+23  A: 

EDIT: Okay, time for a short but complete program. The basic answer is as before:

  • Find the "open" generic method with Type.GetMethod
  • Make it generic using MakeGenericMethod
  • Invoke it with Invoke

Here's some sample code. Note that I changed the query expression to dot notation - there's no point in using a query expression when you've basically just got a where clause.

using System;
using System.Linq;
using System.Reflection;

namespace Interfaces
{
    interface IFoo {}
    interface IBar {}
    interface IBaz {}
}

public class Test
{
    public static void CallMe<T>()
    {
        Console.WriteLine("typeof(T): {0}", typeof(T));
    }

    static void Main()
    {
        MethodInfo method = typeof(Test).GetMethod("CallMe");

        var types = typeof(Test).Assembly.GetTypes()
                                .Where(t => t.Namespace == "Interfaces");

        foreach (Type type in types)
        {
            MethodInfo genericMethod = method.MakeGenericMethod(new Type[] {type});
            genericMethod.Invoke(null, null); // No target, no arguments
        }
    }
}

Original answer

Let's leave aside the obvious problems of calling a variable "interface" to start with.

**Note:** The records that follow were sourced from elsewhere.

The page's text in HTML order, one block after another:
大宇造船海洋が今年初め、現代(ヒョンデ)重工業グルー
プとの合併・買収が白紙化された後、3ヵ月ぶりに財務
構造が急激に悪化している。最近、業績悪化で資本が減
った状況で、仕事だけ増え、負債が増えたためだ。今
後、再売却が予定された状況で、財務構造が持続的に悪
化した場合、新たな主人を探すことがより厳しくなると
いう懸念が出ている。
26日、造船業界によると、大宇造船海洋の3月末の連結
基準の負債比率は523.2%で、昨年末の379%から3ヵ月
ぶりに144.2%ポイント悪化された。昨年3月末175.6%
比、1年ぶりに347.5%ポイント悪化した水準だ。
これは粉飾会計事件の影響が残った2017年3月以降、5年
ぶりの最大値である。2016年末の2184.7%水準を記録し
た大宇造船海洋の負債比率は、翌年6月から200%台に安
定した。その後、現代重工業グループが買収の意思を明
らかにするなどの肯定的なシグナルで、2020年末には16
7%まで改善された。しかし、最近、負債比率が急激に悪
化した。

You have to call it by reflection. The point of generics is to put more type checking at compile time. You don't know what the type is at compile-time - therefore you've got to use generics.

Get the generic method, and call MakeGenericMethod on it, then invoke it.

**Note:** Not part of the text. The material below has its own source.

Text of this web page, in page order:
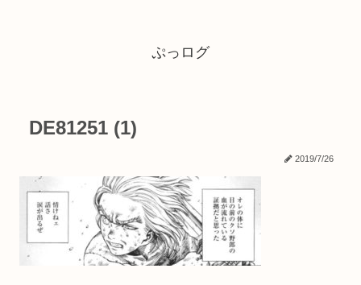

Is your interface type itself actually generic? I ask because you're calling MakeGenericType on it, but not passing in any type arguments... Are you trying to call

Method<MyNamespace.Interface<string>>(); // (Or whatever instead of string)

or

Method<MyNamespace.Interface>();

If it's the latter, you only need a call to MakeGenericMethod - not MakeGenericType.